Far fewer, because far more strongly declared, are the literary lodestars of that harbourless sea, where all beyond the horizon of cloud and billow seems veiled and uncertain. Some amongst them may, after all, be but wandering lights themselves[d], floating and drifting like meteors which glimmer at nightfall across shadowy waters. Others appear really fixed in a dim and joyless firmament where the Present only is true, the remote Past a conjecture, and the Future altogether inscrutable. According to them this bounded prospect is the true goal and real aim of our transitory life,—within it the trials and griefs of humanity assume their proper dimensions and pale their ineffectual terrors, while peace, like a river of Eden, flows out over the once martyred but now ransomed race of man. Even in our own imperfect struggling day, the human creature may be happy who certainly knows that this mixed existence is his All—that outside it he can live no life except in the memory of his fellow-men—that there is no God, no futurity of individual progress or perfection; but that one thing happens equally to the good and the bad—the wise and the unwise. This knowledge brings happiness, because it chases from the breast self-centred hope and fear: the man who accepts this blank beholds himself, as he really is, an atom of the Universal Whole—borne now by the irresistible tide of force into sunlight—borne soon by the same irresistible tide into a darkness of the shadow of death.

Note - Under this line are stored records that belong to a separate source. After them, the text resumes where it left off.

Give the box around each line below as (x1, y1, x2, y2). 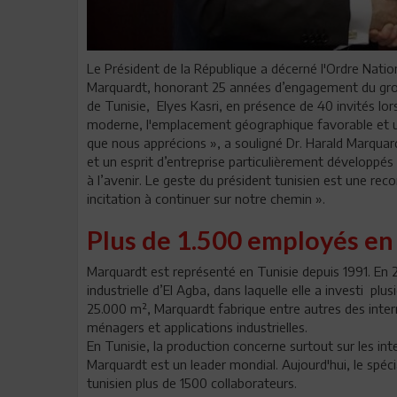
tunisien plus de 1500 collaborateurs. (87, 374, 297, 391)
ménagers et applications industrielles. (87, 318, 307, 335)
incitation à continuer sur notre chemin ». (87, 190, 325, 206)
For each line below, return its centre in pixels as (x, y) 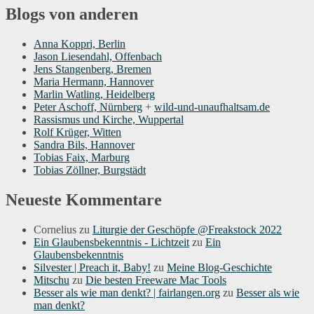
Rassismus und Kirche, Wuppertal (109, 120)
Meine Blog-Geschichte (219, 268)
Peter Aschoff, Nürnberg (88, 107)
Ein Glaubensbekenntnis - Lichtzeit (111, 243)
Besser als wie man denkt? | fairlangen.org (127, 293)
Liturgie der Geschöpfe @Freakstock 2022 (187, 230)
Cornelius (55, 230)
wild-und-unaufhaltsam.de (212, 107)
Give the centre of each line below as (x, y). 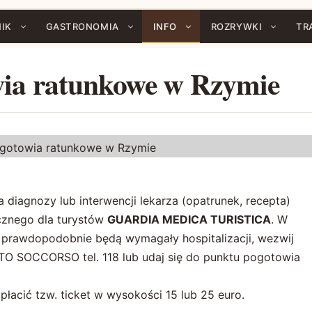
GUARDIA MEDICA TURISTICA (189, 220)
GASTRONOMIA (82, 26)
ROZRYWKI (236, 26)
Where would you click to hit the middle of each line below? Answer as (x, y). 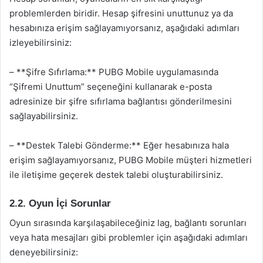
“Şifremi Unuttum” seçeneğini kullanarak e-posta (111, 87)
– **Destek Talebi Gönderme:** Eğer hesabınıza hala (119, 145)
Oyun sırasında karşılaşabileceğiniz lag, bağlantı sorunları (128, 222)
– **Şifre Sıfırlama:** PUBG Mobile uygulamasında (114, 72)
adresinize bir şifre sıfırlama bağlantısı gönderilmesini (121, 101)
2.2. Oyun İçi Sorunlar (60, 203)
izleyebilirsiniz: (41, 43)
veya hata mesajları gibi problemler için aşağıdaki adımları (129, 237)
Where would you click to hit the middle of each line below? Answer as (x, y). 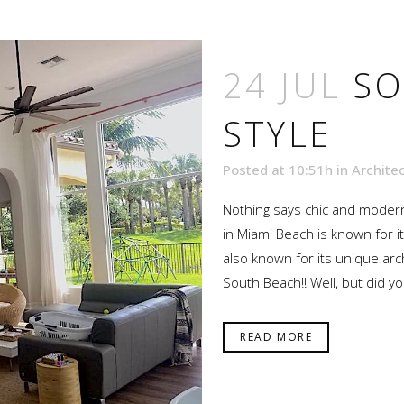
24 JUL (282, 84)
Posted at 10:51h (278, 169)
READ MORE (276, 336)
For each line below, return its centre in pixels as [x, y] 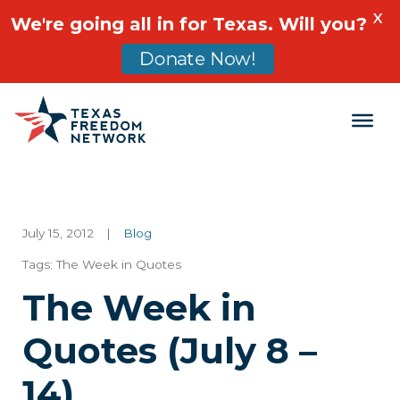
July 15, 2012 [58, 233]
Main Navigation [135, 136]
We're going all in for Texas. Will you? [189, 24]
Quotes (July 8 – [170, 351]
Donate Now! [198, 59]
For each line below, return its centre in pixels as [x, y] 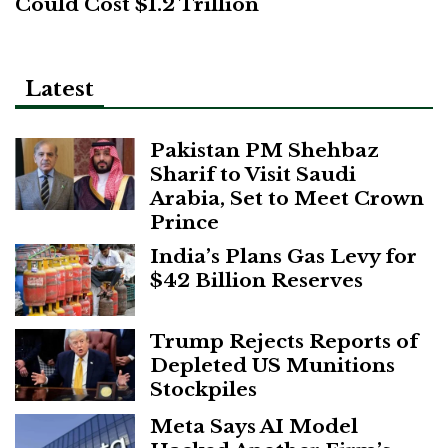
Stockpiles [203, 388]
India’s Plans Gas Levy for [283, 255]
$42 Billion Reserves [256, 279]
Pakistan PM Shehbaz [264, 149]
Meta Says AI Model [254, 425]
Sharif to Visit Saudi [253, 173]
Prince [184, 221]
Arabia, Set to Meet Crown [287, 197]
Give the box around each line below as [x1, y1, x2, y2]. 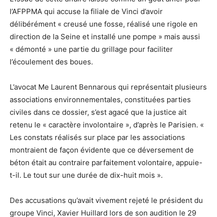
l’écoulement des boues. [10, 57, 93, 66]
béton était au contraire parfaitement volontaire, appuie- [10, 157, 202, 167]
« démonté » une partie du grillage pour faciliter [10, 44, 173, 54]
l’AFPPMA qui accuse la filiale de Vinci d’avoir [10, 6, 163, 16]
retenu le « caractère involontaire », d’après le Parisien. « [10, 120, 204, 129]
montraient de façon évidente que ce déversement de [10, 145, 194, 155]
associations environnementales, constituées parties [10, 94, 191, 104]
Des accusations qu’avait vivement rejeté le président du [10, 195, 203, 205]
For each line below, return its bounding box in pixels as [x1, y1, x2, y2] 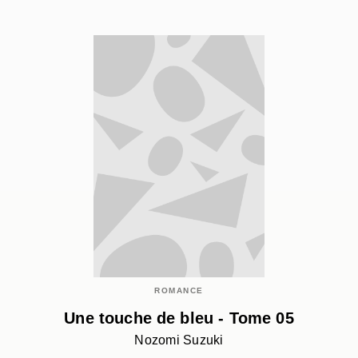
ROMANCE [154, 286, 204, 296]
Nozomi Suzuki [134, 332, 224, 347]
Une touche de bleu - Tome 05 [64, 308, 294, 327]
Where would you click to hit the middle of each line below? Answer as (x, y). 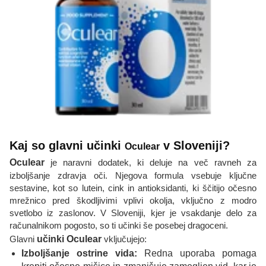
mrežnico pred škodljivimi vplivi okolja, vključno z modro (133, 201)
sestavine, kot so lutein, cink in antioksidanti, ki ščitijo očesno (133, 188)
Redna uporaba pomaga (197, 254)
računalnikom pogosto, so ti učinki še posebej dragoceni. (119, 226)
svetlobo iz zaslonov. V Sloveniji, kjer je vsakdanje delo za (133, 213)
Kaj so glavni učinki (67, 146)
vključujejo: (124, 239)
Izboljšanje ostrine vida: (79, 254)
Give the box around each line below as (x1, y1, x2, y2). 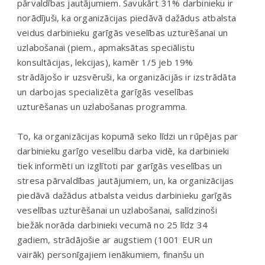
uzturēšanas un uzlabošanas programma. (17, 100, 188, 112)
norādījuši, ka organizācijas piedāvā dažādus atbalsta (17, 11, 237, 24)
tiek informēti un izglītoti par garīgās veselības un (17, 159, 222, 172)
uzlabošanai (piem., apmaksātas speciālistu (17, 41, 195, 53)
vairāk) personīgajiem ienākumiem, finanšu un (17, 248, 204, 260)
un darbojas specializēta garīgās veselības (17, 85, 194, 98)
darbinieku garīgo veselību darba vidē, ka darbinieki (17, 144, 230, 157)
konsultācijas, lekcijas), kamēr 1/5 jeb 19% (17, 56, 193, 68)
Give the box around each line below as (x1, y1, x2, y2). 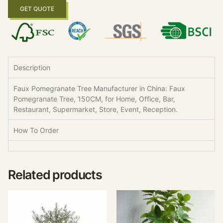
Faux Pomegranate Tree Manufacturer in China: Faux (13, 84, 185, 93)
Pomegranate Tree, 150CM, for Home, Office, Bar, (13, 95, 175, 104)
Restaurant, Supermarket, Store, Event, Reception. (13, 105, 180, 114)
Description (13, 63, 50, 72)
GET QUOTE (20, 5, 54, 13)
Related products (8, 167, 102, 183)
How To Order (13, 126, 59, 135)
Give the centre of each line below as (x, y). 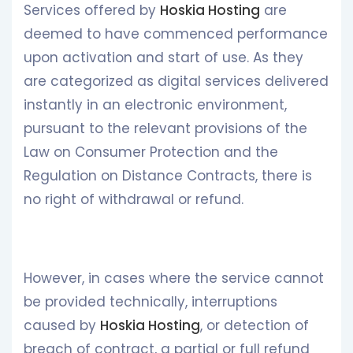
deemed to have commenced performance (176, 34)
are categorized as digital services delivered (176, 81)
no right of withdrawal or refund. (134, 199)
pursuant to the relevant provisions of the (165, 128)
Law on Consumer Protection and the (151, 152)
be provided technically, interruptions (150, 302)
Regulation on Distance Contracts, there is (168, 176)
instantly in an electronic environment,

Compared with this creed, the martyrs of Monotheism were self-loving—for did not they hope? Compared with this simple creed, all who have stopped short on the threshold of frightful crimes, and hesitated to stain their souls, were also self-loving—for did they not fear?
A great variety of remonstrances have been addressed to writers of this latter type[e]. Social consequences have been eloquently urged against hypotheses which, if realised, would weaken, or perhaps destroy, self-control, foresight, and self-improvement. In reply we are told that these objects of pursuit still appear good and useful to benevolent eyes. But it should be remembered that our age is one of transition—half-developed as it were in Doubt. Our benevolent men have not yet been fully disciplined in the coming school. Who, therefore, shall safely predict for us the effects of its proposed discipline? Add that, looking at the civilised world in general, certain ideas (illusions, as they are sometimes called) respecting a Futurity influenced by our present right and wrong-doing, are ingrained in cultured man, and may perhaps be described as connate with his nineteenth-century existence[f]. Is it possible, then, for any one to say beforehand what may or may not be the consequence of uprooting cherished principles fitted in their own nature to exercise so practical an influence?
Remonstrances of this kind, however truthful and valuable in themselves, would be out of place in the ensuing pages. A contribution to the constructive science of Natural Theology must rest its arguments upon the reason of the case, to the exclusion of many interesting and persuasive considerations. All questions of Sociology, have, however, a special fascination for numerous thinkers who are unlikely to overlook negative conclusions lying close upon the confines of their own science, and to them the treatment of such questions must be remitted.
That these phases of thought have not, in fact, escaped the consideration of benevolent observers, may be inferred from the special circumstances under which this Essay is composed. Into every condition (each being required by the exigencies of the subject) the present writer enters with honest cordiality. His wish and aim is to place before those who, while they doubt, still debate, certain reasonable considerations which have appeared convincing to other speculative minds. And he may defend himself from any possible charge of causeless intermeddling with other men's concerns, in the words of one amongst our most genuinely English poets:—
"'Twere well, says one sage, erudite, profound,
Terribly arch'd and aquiline his nose,
And overbuilt with most impending brows,
'Twere well could you permit the World to live
As the World pleases: what's the World to you?